Dari Ibnu Umar radhiyallahu ‘anhuma:
أنَّ رسول الله – صلى الله عليه وسلم – مَرَّ عَلَى رَجُلٍ مِنَ الأنْصَار وَهُوَ يَعِظُ أخَاهُ في الحَيَاءِ، فَقَالَ رسولُ اللهِ – صلى الله عليه وسلم: دَعْهُ، فَإنَّ الْحَيَاءَ مِنَ الإيمَانِ. متفقٌ عَلَيْهِ.
Bahwa Rasulullah shallallahu ‘alaihi wasallam berjalan melewati seorang laki-laki dari golongan kaum Anshar yang sedang menasihati saudaranya tentang sifat malu.
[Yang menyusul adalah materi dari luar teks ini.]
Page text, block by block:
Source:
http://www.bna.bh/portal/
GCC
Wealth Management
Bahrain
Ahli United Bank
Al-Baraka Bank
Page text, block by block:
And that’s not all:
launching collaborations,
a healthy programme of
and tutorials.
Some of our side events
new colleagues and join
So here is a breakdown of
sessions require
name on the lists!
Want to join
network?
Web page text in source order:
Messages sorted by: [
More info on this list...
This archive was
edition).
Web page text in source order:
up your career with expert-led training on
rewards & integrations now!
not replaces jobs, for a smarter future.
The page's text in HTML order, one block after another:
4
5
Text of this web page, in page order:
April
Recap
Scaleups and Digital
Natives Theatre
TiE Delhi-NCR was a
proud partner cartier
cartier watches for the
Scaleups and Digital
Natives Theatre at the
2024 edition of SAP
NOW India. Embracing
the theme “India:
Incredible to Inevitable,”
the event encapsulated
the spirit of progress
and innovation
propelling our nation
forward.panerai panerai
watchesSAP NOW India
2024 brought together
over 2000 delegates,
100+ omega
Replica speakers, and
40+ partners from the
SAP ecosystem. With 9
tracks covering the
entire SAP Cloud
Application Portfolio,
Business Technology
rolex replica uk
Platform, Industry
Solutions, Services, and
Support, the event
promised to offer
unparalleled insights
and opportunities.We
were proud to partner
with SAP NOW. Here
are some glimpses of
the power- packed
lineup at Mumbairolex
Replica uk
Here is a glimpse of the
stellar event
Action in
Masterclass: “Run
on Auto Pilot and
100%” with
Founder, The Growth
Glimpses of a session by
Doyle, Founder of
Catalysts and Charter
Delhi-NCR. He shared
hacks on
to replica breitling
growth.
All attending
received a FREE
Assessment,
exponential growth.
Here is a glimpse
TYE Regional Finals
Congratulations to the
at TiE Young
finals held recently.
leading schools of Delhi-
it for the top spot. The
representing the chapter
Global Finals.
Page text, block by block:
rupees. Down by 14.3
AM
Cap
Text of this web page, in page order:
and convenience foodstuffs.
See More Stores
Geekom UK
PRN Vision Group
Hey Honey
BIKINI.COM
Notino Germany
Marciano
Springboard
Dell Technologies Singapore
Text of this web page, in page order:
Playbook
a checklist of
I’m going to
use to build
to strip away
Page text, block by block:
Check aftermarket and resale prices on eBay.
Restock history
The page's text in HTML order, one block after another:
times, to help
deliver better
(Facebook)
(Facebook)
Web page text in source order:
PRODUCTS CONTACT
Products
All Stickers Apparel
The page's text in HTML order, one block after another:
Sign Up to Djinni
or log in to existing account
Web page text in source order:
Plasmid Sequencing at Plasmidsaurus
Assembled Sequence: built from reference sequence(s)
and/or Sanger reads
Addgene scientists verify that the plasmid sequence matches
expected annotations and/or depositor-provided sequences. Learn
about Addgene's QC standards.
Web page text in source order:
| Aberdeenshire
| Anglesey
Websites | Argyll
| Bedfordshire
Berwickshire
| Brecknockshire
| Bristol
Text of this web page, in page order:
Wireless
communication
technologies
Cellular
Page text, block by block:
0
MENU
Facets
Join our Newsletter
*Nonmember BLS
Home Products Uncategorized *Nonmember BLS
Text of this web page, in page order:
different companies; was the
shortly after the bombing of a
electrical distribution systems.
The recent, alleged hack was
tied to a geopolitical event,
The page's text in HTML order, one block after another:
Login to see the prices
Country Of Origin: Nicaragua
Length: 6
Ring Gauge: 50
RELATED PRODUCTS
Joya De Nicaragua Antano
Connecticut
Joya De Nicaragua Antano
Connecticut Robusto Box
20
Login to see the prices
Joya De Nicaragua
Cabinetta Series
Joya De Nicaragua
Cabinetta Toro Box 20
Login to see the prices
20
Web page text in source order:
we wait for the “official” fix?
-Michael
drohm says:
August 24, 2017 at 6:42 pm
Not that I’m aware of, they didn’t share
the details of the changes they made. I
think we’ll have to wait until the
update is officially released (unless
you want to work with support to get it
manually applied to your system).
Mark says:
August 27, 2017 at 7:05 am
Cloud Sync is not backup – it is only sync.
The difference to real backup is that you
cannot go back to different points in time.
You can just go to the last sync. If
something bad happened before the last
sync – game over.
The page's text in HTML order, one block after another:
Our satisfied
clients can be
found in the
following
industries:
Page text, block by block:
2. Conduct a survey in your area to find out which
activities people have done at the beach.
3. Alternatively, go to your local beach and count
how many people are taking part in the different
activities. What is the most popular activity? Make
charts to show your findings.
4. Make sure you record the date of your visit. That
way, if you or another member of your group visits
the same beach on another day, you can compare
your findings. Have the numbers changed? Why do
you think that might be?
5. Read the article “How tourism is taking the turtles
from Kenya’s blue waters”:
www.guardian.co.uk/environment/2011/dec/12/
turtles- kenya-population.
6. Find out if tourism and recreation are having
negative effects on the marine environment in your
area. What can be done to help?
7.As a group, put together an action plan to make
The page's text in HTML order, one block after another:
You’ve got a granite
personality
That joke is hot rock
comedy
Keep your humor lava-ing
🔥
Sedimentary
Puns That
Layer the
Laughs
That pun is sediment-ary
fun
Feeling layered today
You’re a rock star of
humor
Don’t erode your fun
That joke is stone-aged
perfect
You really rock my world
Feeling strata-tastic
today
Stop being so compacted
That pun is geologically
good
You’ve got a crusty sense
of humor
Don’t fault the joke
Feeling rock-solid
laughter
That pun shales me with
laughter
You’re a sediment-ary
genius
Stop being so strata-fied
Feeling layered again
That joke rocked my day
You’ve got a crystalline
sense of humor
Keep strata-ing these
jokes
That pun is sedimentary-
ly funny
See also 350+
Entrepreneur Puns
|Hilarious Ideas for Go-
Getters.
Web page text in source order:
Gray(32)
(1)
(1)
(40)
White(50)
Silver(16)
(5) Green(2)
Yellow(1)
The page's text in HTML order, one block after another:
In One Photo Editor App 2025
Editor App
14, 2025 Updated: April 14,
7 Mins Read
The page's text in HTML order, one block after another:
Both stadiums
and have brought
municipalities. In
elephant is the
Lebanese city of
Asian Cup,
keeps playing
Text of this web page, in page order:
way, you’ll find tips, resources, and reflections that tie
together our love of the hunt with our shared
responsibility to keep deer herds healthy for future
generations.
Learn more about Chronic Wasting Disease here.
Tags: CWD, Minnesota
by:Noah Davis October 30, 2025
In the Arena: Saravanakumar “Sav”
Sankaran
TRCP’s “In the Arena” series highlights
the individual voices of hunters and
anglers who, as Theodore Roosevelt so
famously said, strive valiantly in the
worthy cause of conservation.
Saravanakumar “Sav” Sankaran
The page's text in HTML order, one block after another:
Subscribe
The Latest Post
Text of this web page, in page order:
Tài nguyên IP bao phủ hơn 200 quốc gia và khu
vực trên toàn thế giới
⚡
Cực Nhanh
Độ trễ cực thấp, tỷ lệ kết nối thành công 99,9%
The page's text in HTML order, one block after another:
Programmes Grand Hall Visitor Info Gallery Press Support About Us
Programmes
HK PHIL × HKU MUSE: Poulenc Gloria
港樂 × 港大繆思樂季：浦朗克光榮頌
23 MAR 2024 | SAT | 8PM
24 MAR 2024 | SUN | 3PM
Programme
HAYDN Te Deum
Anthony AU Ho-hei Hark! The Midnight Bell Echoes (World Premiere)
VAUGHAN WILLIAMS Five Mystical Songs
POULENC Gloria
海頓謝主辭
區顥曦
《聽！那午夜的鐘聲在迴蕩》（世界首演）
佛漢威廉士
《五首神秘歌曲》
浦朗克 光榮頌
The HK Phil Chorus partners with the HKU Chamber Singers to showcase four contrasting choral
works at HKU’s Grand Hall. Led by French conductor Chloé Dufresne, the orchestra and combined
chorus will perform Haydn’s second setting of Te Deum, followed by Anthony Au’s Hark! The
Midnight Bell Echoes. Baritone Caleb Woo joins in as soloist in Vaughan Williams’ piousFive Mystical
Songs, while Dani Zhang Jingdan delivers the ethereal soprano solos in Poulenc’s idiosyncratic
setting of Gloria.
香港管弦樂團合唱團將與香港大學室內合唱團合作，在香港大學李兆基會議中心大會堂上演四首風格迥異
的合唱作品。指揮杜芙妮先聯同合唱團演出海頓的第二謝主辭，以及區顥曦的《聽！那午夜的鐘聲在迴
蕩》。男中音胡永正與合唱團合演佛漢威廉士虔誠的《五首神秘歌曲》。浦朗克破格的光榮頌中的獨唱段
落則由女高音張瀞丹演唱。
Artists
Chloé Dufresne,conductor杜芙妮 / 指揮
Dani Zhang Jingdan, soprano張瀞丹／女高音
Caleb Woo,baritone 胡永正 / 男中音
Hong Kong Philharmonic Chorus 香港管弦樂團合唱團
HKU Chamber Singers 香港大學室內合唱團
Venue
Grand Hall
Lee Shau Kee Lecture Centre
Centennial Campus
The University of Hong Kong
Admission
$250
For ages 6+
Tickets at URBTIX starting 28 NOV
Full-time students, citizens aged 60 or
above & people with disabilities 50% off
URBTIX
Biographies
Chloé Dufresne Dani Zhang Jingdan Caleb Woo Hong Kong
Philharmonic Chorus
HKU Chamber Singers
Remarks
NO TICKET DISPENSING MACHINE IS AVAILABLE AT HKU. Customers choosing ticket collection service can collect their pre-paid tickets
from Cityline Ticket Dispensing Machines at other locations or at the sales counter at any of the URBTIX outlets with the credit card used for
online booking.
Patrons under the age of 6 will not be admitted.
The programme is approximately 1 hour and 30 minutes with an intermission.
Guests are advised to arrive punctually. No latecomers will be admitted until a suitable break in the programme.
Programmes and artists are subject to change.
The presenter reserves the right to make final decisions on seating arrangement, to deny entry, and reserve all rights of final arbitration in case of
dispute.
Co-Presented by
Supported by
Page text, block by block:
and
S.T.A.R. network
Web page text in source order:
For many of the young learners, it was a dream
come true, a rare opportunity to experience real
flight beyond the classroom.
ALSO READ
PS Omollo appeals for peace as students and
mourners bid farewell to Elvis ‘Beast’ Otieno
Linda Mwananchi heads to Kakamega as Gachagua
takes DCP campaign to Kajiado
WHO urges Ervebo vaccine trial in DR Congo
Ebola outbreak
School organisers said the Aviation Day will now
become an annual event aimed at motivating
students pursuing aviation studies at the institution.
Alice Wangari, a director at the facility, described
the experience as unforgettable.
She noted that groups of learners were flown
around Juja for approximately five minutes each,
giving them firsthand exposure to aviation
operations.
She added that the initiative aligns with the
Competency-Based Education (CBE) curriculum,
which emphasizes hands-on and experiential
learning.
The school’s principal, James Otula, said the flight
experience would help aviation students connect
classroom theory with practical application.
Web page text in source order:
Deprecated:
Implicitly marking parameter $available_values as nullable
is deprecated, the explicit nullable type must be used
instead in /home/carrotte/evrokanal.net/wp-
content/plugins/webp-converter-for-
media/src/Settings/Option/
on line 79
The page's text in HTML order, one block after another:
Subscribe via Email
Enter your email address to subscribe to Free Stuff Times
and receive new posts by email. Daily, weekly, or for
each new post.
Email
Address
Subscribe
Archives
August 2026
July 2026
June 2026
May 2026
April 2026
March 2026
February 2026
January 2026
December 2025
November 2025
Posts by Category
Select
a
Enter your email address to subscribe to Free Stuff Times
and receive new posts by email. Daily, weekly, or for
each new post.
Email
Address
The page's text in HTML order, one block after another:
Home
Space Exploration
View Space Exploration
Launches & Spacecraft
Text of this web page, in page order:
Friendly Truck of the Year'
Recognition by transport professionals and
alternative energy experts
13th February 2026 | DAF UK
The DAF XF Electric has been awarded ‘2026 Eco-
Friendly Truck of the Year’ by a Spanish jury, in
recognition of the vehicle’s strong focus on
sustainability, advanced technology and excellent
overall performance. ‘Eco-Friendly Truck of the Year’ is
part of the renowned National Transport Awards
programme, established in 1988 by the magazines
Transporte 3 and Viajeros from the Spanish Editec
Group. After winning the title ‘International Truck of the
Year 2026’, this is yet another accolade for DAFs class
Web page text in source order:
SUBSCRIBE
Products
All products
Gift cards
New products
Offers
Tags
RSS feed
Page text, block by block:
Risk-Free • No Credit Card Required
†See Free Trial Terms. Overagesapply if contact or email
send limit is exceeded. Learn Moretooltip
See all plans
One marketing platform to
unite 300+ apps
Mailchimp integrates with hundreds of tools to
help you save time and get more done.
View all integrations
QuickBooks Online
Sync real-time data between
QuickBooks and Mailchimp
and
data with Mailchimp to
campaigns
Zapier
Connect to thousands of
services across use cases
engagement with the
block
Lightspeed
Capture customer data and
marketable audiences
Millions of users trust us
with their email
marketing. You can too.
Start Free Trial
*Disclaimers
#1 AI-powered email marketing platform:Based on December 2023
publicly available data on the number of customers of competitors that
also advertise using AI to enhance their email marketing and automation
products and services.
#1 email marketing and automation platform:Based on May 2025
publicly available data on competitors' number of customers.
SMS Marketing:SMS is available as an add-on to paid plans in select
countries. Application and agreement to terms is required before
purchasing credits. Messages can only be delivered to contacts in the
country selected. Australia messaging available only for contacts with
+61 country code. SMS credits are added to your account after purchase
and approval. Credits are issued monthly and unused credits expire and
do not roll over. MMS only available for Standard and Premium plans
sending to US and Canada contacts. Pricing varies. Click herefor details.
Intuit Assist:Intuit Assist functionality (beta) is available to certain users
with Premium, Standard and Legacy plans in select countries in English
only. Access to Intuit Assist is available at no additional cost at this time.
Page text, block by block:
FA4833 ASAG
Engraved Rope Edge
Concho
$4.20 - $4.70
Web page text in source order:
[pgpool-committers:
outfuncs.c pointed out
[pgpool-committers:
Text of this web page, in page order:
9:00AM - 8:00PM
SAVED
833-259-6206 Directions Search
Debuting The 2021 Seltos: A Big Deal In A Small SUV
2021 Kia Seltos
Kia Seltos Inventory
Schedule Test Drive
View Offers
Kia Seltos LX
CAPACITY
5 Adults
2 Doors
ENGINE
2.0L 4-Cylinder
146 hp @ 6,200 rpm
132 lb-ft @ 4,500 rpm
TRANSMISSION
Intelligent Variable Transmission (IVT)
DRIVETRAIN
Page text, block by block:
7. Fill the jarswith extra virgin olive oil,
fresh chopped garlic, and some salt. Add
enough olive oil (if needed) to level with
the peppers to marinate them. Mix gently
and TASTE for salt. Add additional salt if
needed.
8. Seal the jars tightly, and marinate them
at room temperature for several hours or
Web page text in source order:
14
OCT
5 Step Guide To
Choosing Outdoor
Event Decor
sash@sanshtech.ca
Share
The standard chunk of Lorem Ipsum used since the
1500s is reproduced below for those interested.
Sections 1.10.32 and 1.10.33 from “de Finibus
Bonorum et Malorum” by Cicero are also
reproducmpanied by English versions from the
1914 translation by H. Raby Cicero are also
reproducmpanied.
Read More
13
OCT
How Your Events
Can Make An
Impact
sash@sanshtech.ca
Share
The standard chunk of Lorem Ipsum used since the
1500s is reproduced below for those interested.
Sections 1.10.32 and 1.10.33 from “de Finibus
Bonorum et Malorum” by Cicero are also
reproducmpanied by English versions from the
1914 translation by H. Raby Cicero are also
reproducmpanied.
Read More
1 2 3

Kemudian Rasulullah shallallahu ‘alaihi wasallam bersabda, “Biarkanlah ia, sebab sesungguhnya sifat malu itu termasuk iman.” (Muttafaq ‘alaih).
Bahasa Hadits
يَعِظُ
Menjelaskan kepadanya tentang kerugian akibat sifat malunya itu, dan tampaknya ia malu secara berlebihan.
الحَيَاء
Sifat dalam hati yang menghalangi seseorang melakukan sesuatu yang dianggapnya buruk.
دَعْهُ
Biarkan dia, jangan cegah dia, dan abaikan rasa malunya.
مِنَ الإيمَانِ
Satu bagian dari iman (merupakan salah satu sifat seorang mu’min).
Faidah Hadits
1. Keutamaan rasa malu, dan bahwa rasa malu itu adalah bagian dari kesempurnaan iman, karena rasa malu menghentikan seseorang dari berbuat maksiat dan mendorongnya untuk berbuat taat.
2. Rasa malu adalah fitrah dan insting pada manusia, tetapi ia berkembang dan bertambah dengan berakhlak, memiliki, dan terikat dengan adab syariat.
Wallahu ‘alam bi as-shawab.
Rujukan:
al-Bugha, Dr. Musthafa dkk. Nuzhatul Muttaqin Syarh Riyadhus Shalihin.